How many RTSP stream rackserver CPU can take?

Please provide complete information as applicable to your setup.

• Hardware Platform: GPU
• DeepStream Version: 8.0
• JetPack Version (valid for Jetson only): Not use
• TensorRT Version: Latest
• NVIDIA GPU Driver Version (valid for GPU only): Latest
• Issue Type( questions, new requirements, bugs): Question
• How to reproduce the issue ? (This is for bugs. Including which sample app is using, the configuration files content, the command line used and other details for reproducing)
• Requirement details( This is for new requirement. Including the module name-for which plugin or for which sample application, the function description)

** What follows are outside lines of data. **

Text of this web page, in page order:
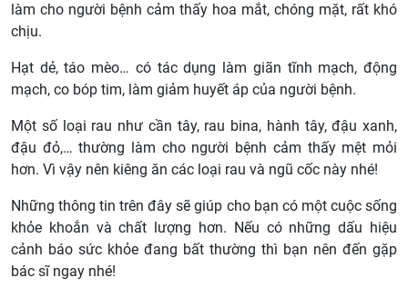
làm cho người bệnh cảm thấy hoa mắt, chóng mặt, rất khó
chịu.
Hạt dẻ, táo mèo… có tác dụng làm giãn tĩnh mạch, động
mạch, co bóp tim, làm giảm huyết áp của người bệnh.
Một số loại rau như cần tây, rau bina, hành tây, đậu xanh,
đậu đỏ,… thường làm cho người bệnh cảm thấy mệt mỏi
hơn. Vì vậy nên kiêng ăn các loại rau và ngũ cốc này nhé!
Những thông tin trên đây sẽ giúp cho bạn có một cuộc sống
khỏe khoắn và chất lượng hơn. Nếu có những dấu hiệu
cảnh báo sức khỏe đang bất thường thì bạn nên đến gặp
bác sĩ ngay nhé!

🟢 [Question] How to reduce CPU bottleneck when handling RTSP streams before DeepStream decoding?

Hi everyone,

I’m currently working on an AI surveillance project.
My current hardware setup includes:

  • 1× Rack Server

    • CPU: 2 × Intel® Xeon® Silver 4510 (12C/24T, 2.4GHz Base / 4.1GHz Boost)

    • RAM: 128GB DDR5 (2 × 64GB)

    • GPU: NVIDIA RTX A6000 (48GB)

I’m receiving RTSP streams from 7.4MP IP cameras, and planning to run video analytics (YOLO, etc.) using NVIDIA DeepStream for decoding + inference on GPU.

However, my engineer mentioned that the CPU can only handle up to 6 RTSP streams, after which they are passed to DeepStream for GPU decoding.

This seems like an unusual bottleneck. Given that decoding is being handled by the GPU via NVDEC, I was expecting the CPU load to be minimal, and to be able to scale to dozens of streams with this setup.


❓ My Questions:

  1. Has anyone experienced a similar CPU bottleneck during RTSP ingestion before it reaches DeepStream/NVDEC?

  2. Are there recommended ways to offload RTSP parsing / buffering / demuxing to GPU or another optimized path?

  3. Is there a better way to architect the pipeline to let GPU handle more of the preprocessing (RTSP input → decode → inference), without overloading CPU?

  4. If we want to scale up to 100 camera streams, do we really need to buy ~15+ servers, or is there a more scalable architecture?


🎯 Goal:

I want to maximize GPU utilization and minimize CPU dependency, especially during the RTSP ingestion and pre-decode steps, so that each rack server can handle 30–50 camera streams, not just 6. And the FPS at the last can be at least 25+ for all!

Any insights or best practices would be highly appreciated. Thank you!

How did the engineer get this data? Have you measured the yolo model engine’s performance for 6 streams?

RTSP protocol stack and network stack is also done with CPU, why do you think the bottleneck is caused by the parsing/buffering/demuxing?

The decoding and inferencing are done by GPU, the video data before decoding are just compressed data, the size is much smaller than decoded frame video data, it is not reasonable to do the network protocol handling inside GPU(the data packets are pieces), so it is OK to do the RTSP ES stream parsing with CPU.

Can you tell us your video streams format, resolution, framerate and bitrate? According to the A6000 hardware video decoder capability, it can only support up to 37 1080p@30fps H264 videos decoding. It is no meaning to just mention how many streams you want to handle.

Video Encode and Decode Support Matrix | NVIDIA Developer

Video Codec SDK | NVIDIA Developer

There is no update from you for a period, assuming this is not an issue anymore. Hence we are closing this topic. If need further support, please open a new one. Thanks.